Neighbours of a property on the north side of Johnson Street made it clear during Monday’s public planning committee that they strongly oppose a second dwelling on a single lot, an unusual configuration which they feel will set a precedent in the Old Town’s heritage district.
The property has an 1890 heritage house on it which is currently used as a cottage rental, and the owner, David Jones, is applying for rezoning to allow the garage to become a second dwelling.
He told councillors his plan is to eventually sell the property, which abuts the garden of 124 On Queen Hotel and Spa, the hotel that fronts on Queen Street, which Jones also owns.
Neighbours are also concerned about the small driveway which would be required to service two separate dwellings, should the application be approved, and the lack of amenity space, which they are assuming would spill over onto the hotel property.
They also question the intended future of the two buildings.
At least two home owners on Johnson Street told councillors if the second dwelling on one property is approved, they would apply for the same right on their property — even if they don’t follow through, it would make their property more valuable in the future, one resident warned.
Town staff have said provincial policies encourage growth and infilling, with a mix of housing options, including additional secondary uses.
One of the points made in support of the application by heritage planner Denise Horne is that because the exterior of the garage building wouldn’t be altered, the zoning change would only affect land use, and there would be no negative impact to the heritage district.
But residents living nearby disagreed, saying adding another dwelling on the property, and similar proposals it is sure to encourage in the future, would certainly impact their neighbourhood.
Scott Langill, one of the neighbours who spoke to the virtual planning committee Monday, called the application, if approved, the beginning of the “slicing and dicing” of one of the best heritage areas in Canada.
He reminded councillors that growth policies are intended to be used when appropriate, and a block from the main street is not the appropriate place.
“It will be a train we won’t be able to stop,” he said, urging council to “stop this train before it rolls over our Old Town.”
There is also some concern that the garage, although not zoned for commercial use, could become a commercial use associated with the hotel.
Jones also owns condo units on Victoria Street.

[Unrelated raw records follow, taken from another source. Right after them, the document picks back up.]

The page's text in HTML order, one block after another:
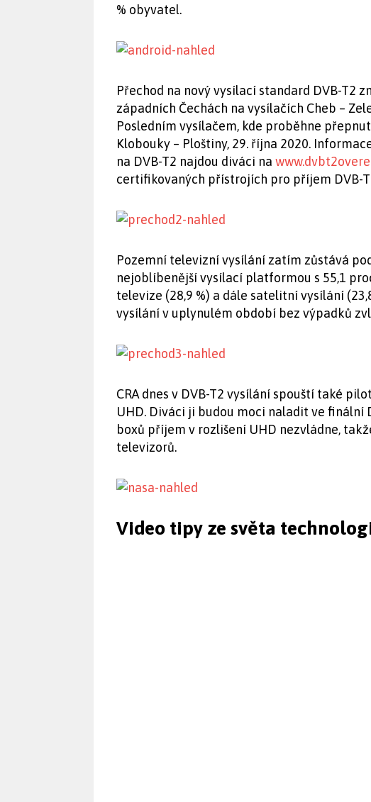
% obyvatel.
Přechod na nový vysílací standard DVB-T2
západních Čechách na vysílačích Cheb –
Posledním vysílačem, kde proběhne
Klobouky – Ploštiny, 29. října 2020.
na DVB-T2 najdou diváci na
certifikovaných přístrojích pro příjem DVB-
Pozemní televizní vysílání zatím zůstává
nejoblíbenější vysílací platformou s 55,1
televize (28,9 %) a dále satelitní vysílání
vysílání v uplynulém období bez výpadků
CRA dnes v DVB-T2 vysílání spouští také
UHD. Diváci ji budou moci naladit ve finální
boxů příjem v rozlišení UHD nezvládne,
televizorů.
Video tipy ze světa
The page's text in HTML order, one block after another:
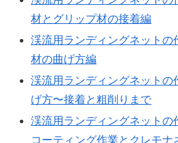
材とグリップ材の接着編
渓流用ランディングネットの
材の曲げ方編
渓流用ランディングネットの
げ方〜接着と粗削りまで
渓流用ランディングネットの
コーティング作業とクレモナ
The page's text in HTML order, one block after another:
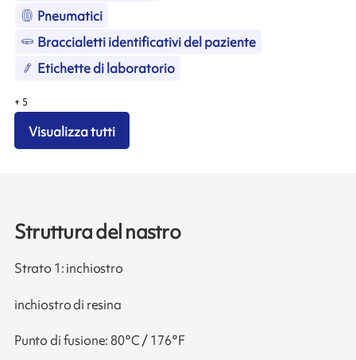
Pneumatici
Braccialetti identificativi del paziente
Etichette di laboratorio
+ 5
Visualizza tutti
Struttura del nastro
Strato 1: inchiostro
inchiostro di resina
Punto di fusione: 80°C / 176°F
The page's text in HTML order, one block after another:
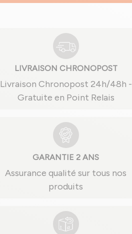
LIVRAISON CHRONOPOST
Livraison Chronopost 24h/48h -
Gratuite en Point Relais
GARANTIE 2 ANS
Assurance qualité sur tous nos
produits
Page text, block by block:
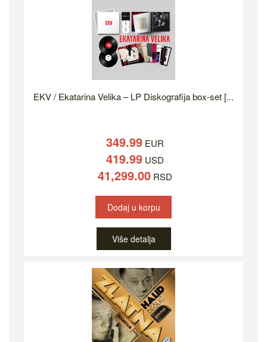
EKV / Ekatarina Velika – LP Diskografija box-set [...
349.99 EUR
419.99 USD
41,299.00 RSD
Dodaj u korpu
Više detalja
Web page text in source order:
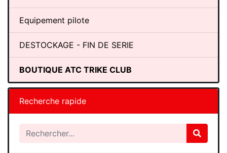
Equipement pilote
DESTOCKAGE - FIN DE SERIE
BOUTIQUE ATC TRIKE CLUB
Recherche rapide
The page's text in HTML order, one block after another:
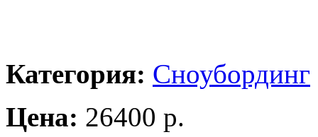
Категория: Сноубординг
Цена: 26400 р.
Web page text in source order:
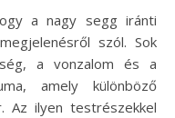
a nagy segg iránti
szól. Sok
a vonzalom és a
amely különböző
Az ilyen testrészekkel
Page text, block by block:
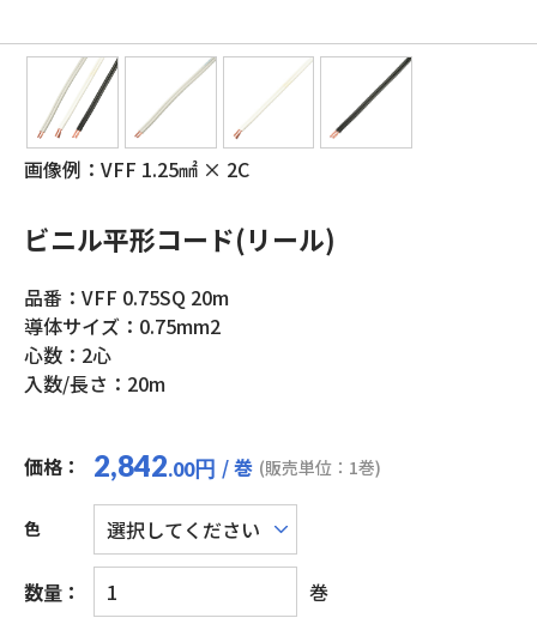
画像例：VFF 1.25㎟ × 2C
ビニル平形コード(リール)
品番：VFF 0.75SQ 20m
導体サイズ：0.75mm2
心数：2心
入数/長さ：20m
価格： 2,842.00円 / 巻 (販売単位：1巻)
色
数量：
ビ
ニ
巻
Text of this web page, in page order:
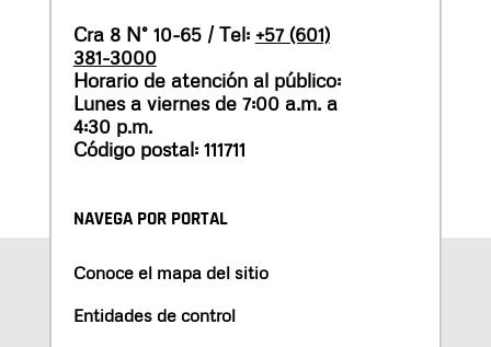
Cra 8 N° 10-65 / Tel: +57 (601)
381-3000
Horario de atención al público:
Lunes a viernes de 7:00 a.m. a
4:30 p.m.
Código postal: 111711
NAVEGA POR PORTAL
Conoce el mapa del sitio
Entidades de control
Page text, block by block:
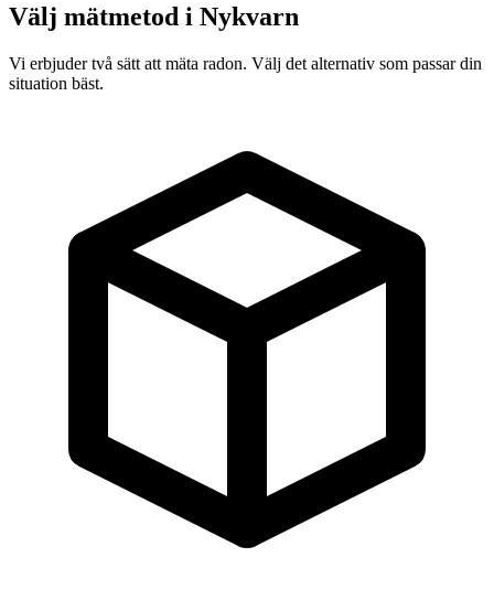
Välj mätmetod i Nykvarn
Vi erbjuder två sätt att mäta radon. Välj det alternativ som passar din
situation bäst.
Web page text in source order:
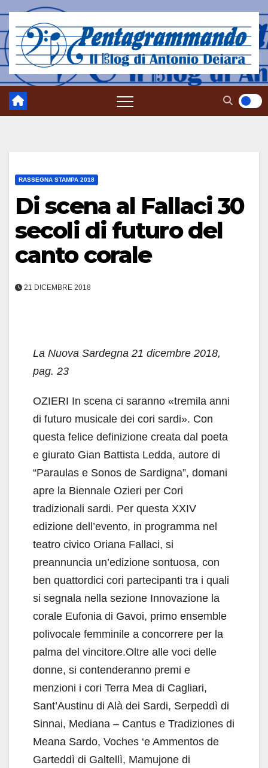
contenuto
RASSEGNA STAMPA 2018
Di scena al Fallaci 30
secoli di futuro del
canto corale
21 DICEMBRE 2018
La Nuova Sardegna 21 dicembre 2018,
pag. 23
OZIERI In scena ci saranno «tremila anni
di futuro musicale dei cori sardi». Con
questa felice definizione creata dal poeta
e giurato Gian Battista Ledda, autore di
“Paraulas e Sonos de Sardigna”, domani
apre la Biennale Ozieri per Cori
tradizionali sardi. Per questa XXIV
edizione dell’evento, in programma nel
teatro civico Oriana Fallaci, si
preannuncia un’edizione sontuosa, con
ben quattordici cori partecipanti tra i quali
si segnala nella sezione Innovazione la
corale Eufonia di Gavoi, primo ensemble
polivocale femminile a concorrere per la
palma del vincitore.Oltre alle voci delle
donne, si contenderanno premi e
menzioni i cori Terra Mea di Cagliari,
Sant’Austinu di Alà dei Sardi, Serpeddì di
Sinnai, Mediana – Cantus e Tradiziones di
Meana Sardo, Voches ‘e Ammentos de
Garteddì di Galtellì, Mamujone di
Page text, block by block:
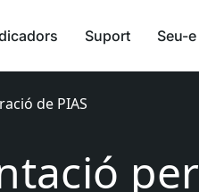
Suport Seu-e
de PIAS
per
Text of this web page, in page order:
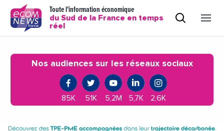
Toute l'information économique
du Sud de la France en temps
réel
Nos audiences sur les réseaux sociaux
85K 51K 5,2M 5,7K 2,6K
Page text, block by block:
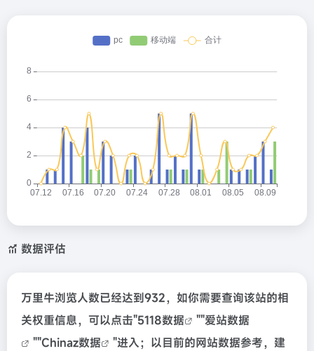
数据评估
万里牛浏览人数已经达到932，如你需要查询该站的相
关权重信息，可以点击"5118数据 ""爱站数据
""Chinaz数据
"进入；以目前的网站数据参考，建
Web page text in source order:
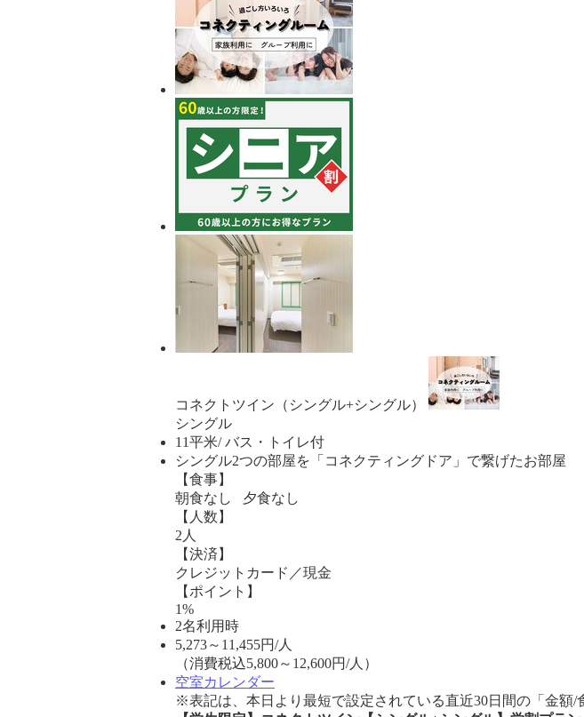
ラ
ン
の
写
真
コネクトツイン（シングル+シングル）
シングル
11平米/ バス・トイレ付
シングル2つの部屋を「コネクティングドア」で繋げたお部屋
【食事】
朝食なし 夕食なし
【人数】
2人
【決済】
クレジットカード／現金
【ポイント】
1%
2名利用時
5,273～ 11,455円/人
（消費税込5,800～12,600円/人）
空室カレンダー
※表記は、本日より最短で設定されている直近30日間の「金額/
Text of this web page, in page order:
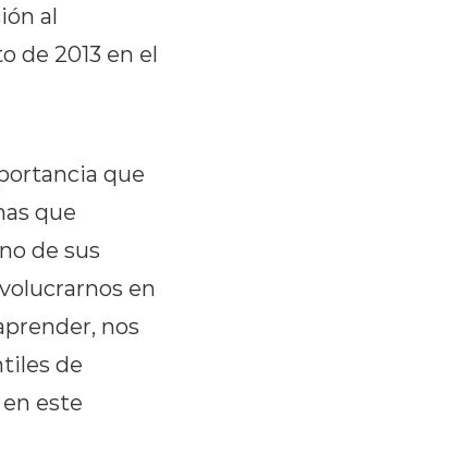
al
de 2013 en el
que
que
de sus
en
nos
de
este
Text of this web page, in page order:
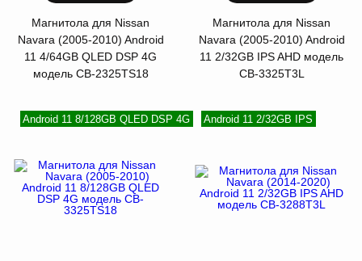
Магнитола для Nissan
Navara (2005-2010) Android
11 4/64GB QLED DSP 4G
модель CB-2325TS18
Магнитола для Nissan
Navara (2005-2010) Android
11 2/32GB IPS AHD модель
CB-3325T3L
Android 11 8/128GB QLED DSP 4G Android 11 2/32GB IPS

One of the units has been sold, and the others he owns and rents, he said. He also owns a house on Gate Street, which he says he has no plans for at this time.
When asked by Coun. Allan Bisback whether he has plans to bring 129 Johnson into the hotel complex and rent them through the hotel, Jones said he plans to rent them by the month, not as part of the hotel, but that he anticipates selling the property.
However, residents pointed out his plans have frequently changed from his original intentions for the hotel complex.
Johnson Street resident Andrew Taylor reminded councillors that when neighbours supported the hotel project, they were told “there would be a lovely park,” but over time it has been degraded, with no provision for trees, a commercial property has been moved into the park with two hotel rooms, and a wedding venue is planned.
“How do we trust you, Mr. Jones?” he asked, when promises that were made in the past are not materializing.
Brodie Townley told councillors they were elected to be stewards of the heritage district, and to provide leadership in heritage preservation. “We’re looking to you for that now.”
If the application is approved, he said, “this will open up a can of worms that other developers and residents will feast on.”
Monday’s virtual public meeting was an opportunity for residents to have their say about the rezoning application before a decision is made. Information from the meeting is intended to inform a staff report and recommendation to council.